Whitepaper: Managing Analytics: Graph Model Metrics for Predicting Organic User Journeys
Updated: Jun 22
This article can also be downloaded here:
Context of Analytics Reporting
The reporting & analytics platform of a medium sized or larger company can represent a significant investment in an organisation or businesses in technology. In addition to the sizeable initial costs of design and engineering, it can involve ingesting and modelling large amounts of data, sizeable ongoing costs of ETL process and use of compute in queries, and last, but not least, an ongoing sizeable amount of time to create new reporting queries and insights utilising the tool.
Uncertainty of ROI
On the one hand, reporting and analytics represent a large investment for a company, but on the other, the investment is of uncertain ROI. There are many blockers standing in the way of getting a decent return on the investment. Some of these relate to:
· Poor or partial execution of the planned changes. (This might include data sources only partially or incompletely available to users, and lack of agility in providing new sources, etc.)
· Problems of reliability and quality of data. This is a common problem, either related to the source data ETL being incomplete or not modelled fully downstream, or else due to the reporting estate going out of date or not being well understood by analysts who then struggle to support it.
However, a large part of the remaining uncertainty about the ROI concerns:
· The delivery of new reports that save time in everyday operations, efficiently servicing requests for ad hoc queries, mapping and embedding reports in business processes and achieving high user satisfaction overall, and the largely successful use of reports by users.
This uncertainty about successful management of report delivery, analysts and report users is the ‘last mile’ of providing a ROI, but often lacks a clear methodology within the business for analytics managers to use.
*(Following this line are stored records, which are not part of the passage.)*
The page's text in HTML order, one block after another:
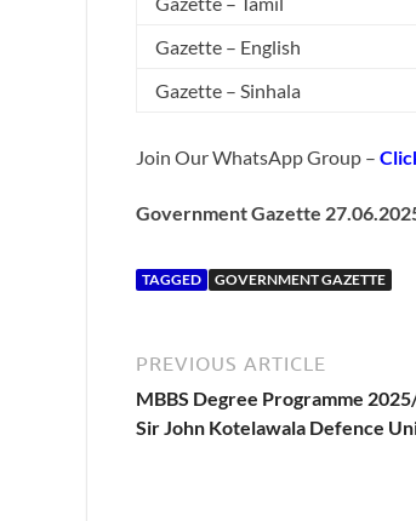
Gazette – English
Gazette – Sinhala
Join Our WhatsApp Group –
Government Gazette
TAGGED GOVERNMENT GAZETTE
PREVIOUS ARTICLE
MBBS Degree Programme
Sir John Kotelawala Defence

Effect of ‘incomplete’ provision of report user stories in new self-service reports
The reason for the difficulty of this last step, basically comes down to the highly uncertain effects of providing more data to users. This is especially true if the new data is still incomplete for some user journeys. New reports for users to self-service are often expected to reduce the burden on specialist analysts, who might be suffering from too many ad hoc query requests. But, such self-service reports can have unpredictable effects because they can often present more data that can provoke more questions than answers to inexperienced users, since they still provide an incomplete picture for some user journeys. This may simply be due to the new ‘gap’ that is created by the new report being incomplete for some legitimate report user journeys. As a result, additional reports can actually create additional ad hoc requests to complete more user journeys. This can then eat up more time by specialist analysts or other parts of the business when the intention was to achieve the precise opposite. The intention is often to expand the user journeys covered by the new report, which is often a minimum viable product. Agile analytics development can fix this to some extent, but if the expansion of the report is slow or never gets done, the net effect can be negative rather than positive in terms of the burden on the analytics team.
Complexity of Data
Another issue with the last mile to providing a positive ROI is due to the inherent complexity of the data of medium to large businesses. The larger the business, the worse the problem gets. Attempts to provide more reporting on a subject area may create multiple reports with overlapping intended use cases. This can create confusion and potentially lead to longer report user journeys, or errors in terms of the results of those user journeys which go to the wrong reports and get the wrong information. This can happen even though each of the reports are giving accurate, reliable data. Modelling the risk of report user journeys going wrong and how they can create confusion rather than resolve it, is essential to be able to predict and minimise this risk. Report training can help but needs to be constantly repeated for new staff. Training is often not enough; If users are essentially inexperienced with the data, or report use is infrequent, then learnings are easily forgotten. Staff recruited for other skills may simply be unsuited for navigating complex data in self-service reports.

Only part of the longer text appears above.